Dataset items
:::
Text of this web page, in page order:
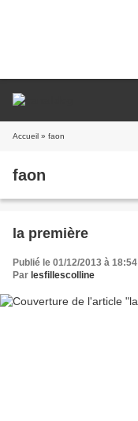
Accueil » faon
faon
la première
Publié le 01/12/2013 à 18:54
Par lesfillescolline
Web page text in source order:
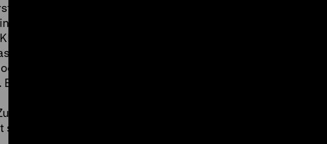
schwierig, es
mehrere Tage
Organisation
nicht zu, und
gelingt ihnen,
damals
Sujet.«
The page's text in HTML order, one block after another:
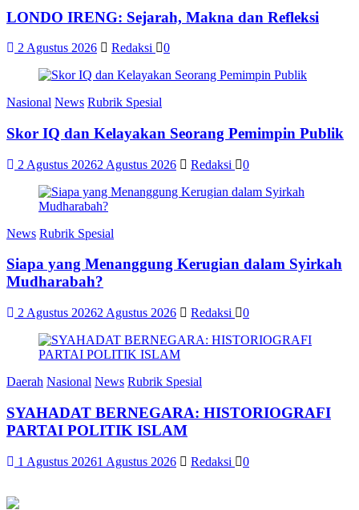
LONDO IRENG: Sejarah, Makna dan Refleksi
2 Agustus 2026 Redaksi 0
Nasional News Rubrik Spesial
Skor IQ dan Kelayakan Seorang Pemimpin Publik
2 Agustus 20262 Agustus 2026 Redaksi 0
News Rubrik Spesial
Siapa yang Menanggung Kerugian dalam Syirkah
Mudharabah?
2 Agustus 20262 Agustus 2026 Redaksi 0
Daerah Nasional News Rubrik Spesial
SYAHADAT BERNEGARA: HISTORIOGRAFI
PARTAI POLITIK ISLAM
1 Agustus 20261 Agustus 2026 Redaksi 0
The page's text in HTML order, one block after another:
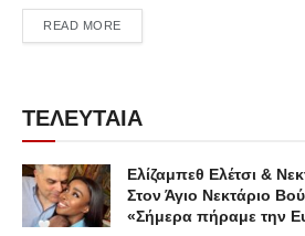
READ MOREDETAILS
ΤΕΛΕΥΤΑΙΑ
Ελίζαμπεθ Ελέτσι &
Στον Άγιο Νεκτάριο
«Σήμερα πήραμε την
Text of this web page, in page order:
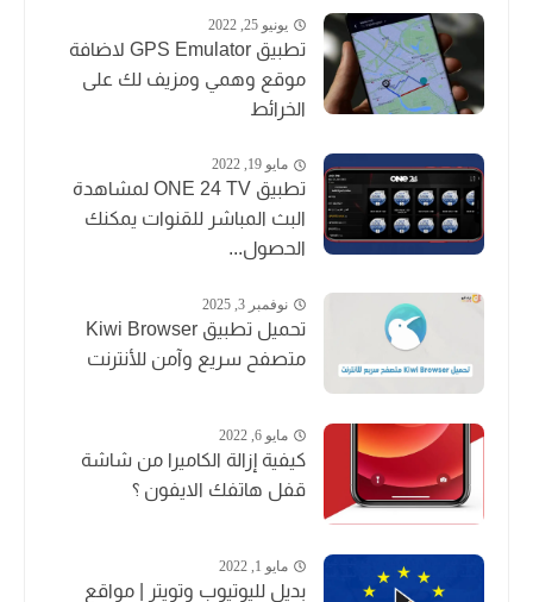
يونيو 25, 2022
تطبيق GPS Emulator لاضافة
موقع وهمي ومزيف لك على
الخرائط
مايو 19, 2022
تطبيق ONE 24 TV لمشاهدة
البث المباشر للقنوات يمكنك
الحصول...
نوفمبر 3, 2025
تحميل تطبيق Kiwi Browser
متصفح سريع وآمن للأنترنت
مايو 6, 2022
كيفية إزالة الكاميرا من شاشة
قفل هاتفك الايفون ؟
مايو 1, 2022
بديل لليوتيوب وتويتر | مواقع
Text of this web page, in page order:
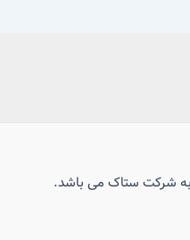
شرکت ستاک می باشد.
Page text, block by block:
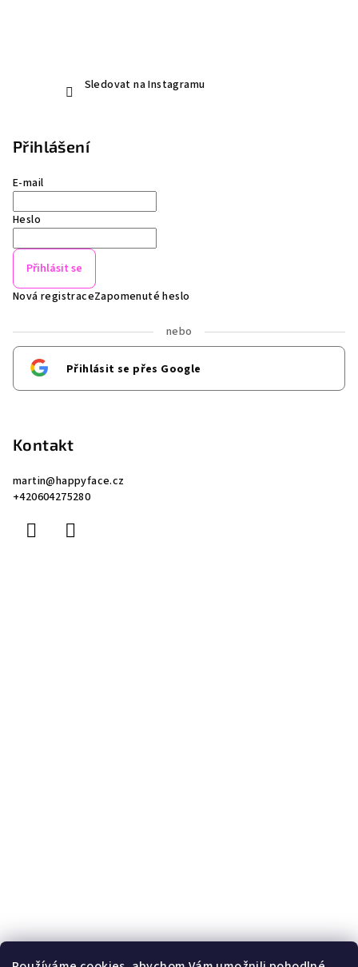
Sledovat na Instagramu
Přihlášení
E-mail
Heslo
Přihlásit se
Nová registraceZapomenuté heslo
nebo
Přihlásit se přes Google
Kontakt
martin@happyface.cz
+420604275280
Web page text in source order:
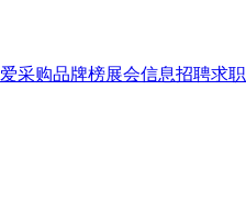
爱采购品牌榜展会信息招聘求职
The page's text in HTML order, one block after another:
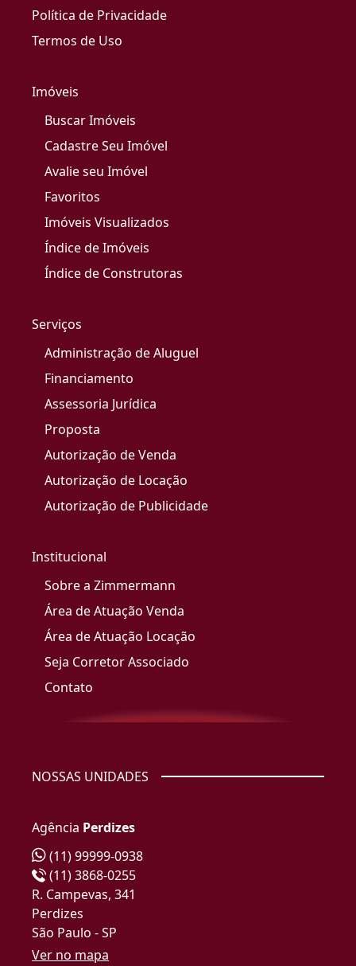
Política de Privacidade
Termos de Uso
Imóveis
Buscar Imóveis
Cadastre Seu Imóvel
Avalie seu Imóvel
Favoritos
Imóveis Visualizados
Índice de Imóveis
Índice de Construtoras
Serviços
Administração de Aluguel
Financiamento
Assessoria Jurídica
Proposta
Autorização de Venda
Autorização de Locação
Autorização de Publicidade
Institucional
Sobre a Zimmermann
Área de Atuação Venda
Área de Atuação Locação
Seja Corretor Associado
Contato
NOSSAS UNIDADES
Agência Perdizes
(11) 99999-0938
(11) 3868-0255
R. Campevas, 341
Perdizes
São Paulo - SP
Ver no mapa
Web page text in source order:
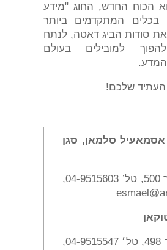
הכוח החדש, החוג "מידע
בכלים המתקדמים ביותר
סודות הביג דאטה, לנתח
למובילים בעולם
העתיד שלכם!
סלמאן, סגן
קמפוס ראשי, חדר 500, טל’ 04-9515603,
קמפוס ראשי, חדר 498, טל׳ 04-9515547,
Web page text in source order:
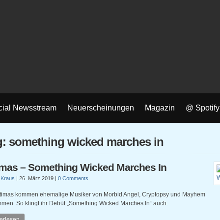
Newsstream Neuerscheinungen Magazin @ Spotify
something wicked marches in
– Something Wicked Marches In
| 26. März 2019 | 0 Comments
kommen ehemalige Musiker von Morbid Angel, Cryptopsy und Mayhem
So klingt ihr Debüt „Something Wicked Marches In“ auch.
:::
*Task details:* The answer must consist solely of the lines from the one with "Autorização de Venda" through the final line of the data, each reproduced exactly and with pictures omitted.

*Solved exercise:*
Autorização de Venda
Autorização de Locação
Autorização de Publicidade
Institucional
Sobre a Zimmermann
Área de Atuação Venda
Área de Atuação Locação
Seja Corretor Associado
Contato
NOSSAS UNIDADES
Agência Perdizes
(11) 99999-0938
(11) 3868-0255
R. Campevas, 341
Perdizes
São Paulo - SP
Ver no mapa
Web page text in source order:
הכוח החדש, החוג "מידע
בכלים המתקדמים ביותר
סודות הביג דאטה, לנתח
למובילים בעולם
העתיד שלכם!
סלמאן, סגן
קמפוס ראשי, חדר 500, טל’ 04-9515603,
קמפוס ראשי, חדר 498, טל׳ 04-9515547,
Web page text in source order:
Newsstream Neuerscheinungen Magazin @ Spotify
something wicked marches in
– Something Wicked Marches In
| 26. März 2019 | 0 Comments
kommen ehemalige Musiker von Morbid Angel, Cryptopsy und Mayhem
So klingt ihr Debüt „Something Wicked Marches In“ auch.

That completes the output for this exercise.